2. How does the conformal Killing group (CKG) relate to the familiar Virasoro modes? For this, we look at the conformal Killing vectors (CKV), which are the zero modes of $P$. These clearly generate the residual symmetry - in short, they consist of diffeomorphisms that are conformal, and hence can be undone by a Weyl rescaling, leaving the metric unchanged. Thus the CKG $= \mathrm{Ker} P$. In conformal gauge in particular, the condition for a CKV simplifies to being a holomorphic vector field: $$ \bar\partial(\delta z)=\partial(\delta\bar z)=0 $$ The number of CKVs on a Riemann surface is also topological - the sphere has 3 (complex) CKVs, the torus has 1, and the higher genus surfaces have 0. Now we just need to explicitly find these linearly independent holomorphic vector fields. For the Riemann sphere $\mathbb C\cup\{\infty\}$, the most general such vector field is easily shown to be $\delta z = \epsilon_{-1}+\epsilon_0z+\epsilon_1z^2$. Each term is an infinitesimal coordinate transformation, respectively associated with $L_{-1}, L_{0}$ and $L_{+1}$. Once exponentiated into finite, global coordinate transformations, together they form the group $SL(2,\mathbb C)$. This, up to a discrete subgroup factor, is the CKG of the sphere.

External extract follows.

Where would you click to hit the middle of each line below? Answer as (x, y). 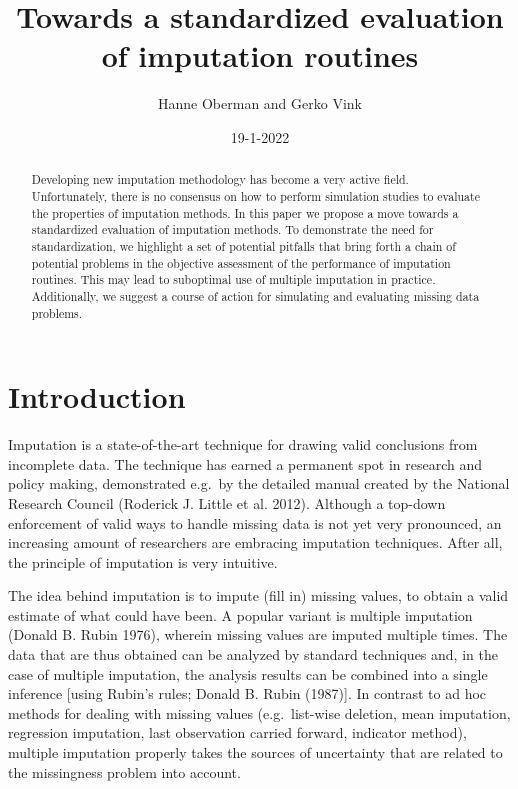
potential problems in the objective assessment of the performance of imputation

   That the Virasoro modes show up again here is not a coincidence - after all, they are the Noether charges of conformal symmetry in the quantum theory, and hence generate these conformal Killing transformations! In particular, the coordinate transformations associated to $L_0$ and $L_{\pm1}$ are "simple" enough to be non-singular and globally defined (while the others are merely meromorphic but not holomorphic).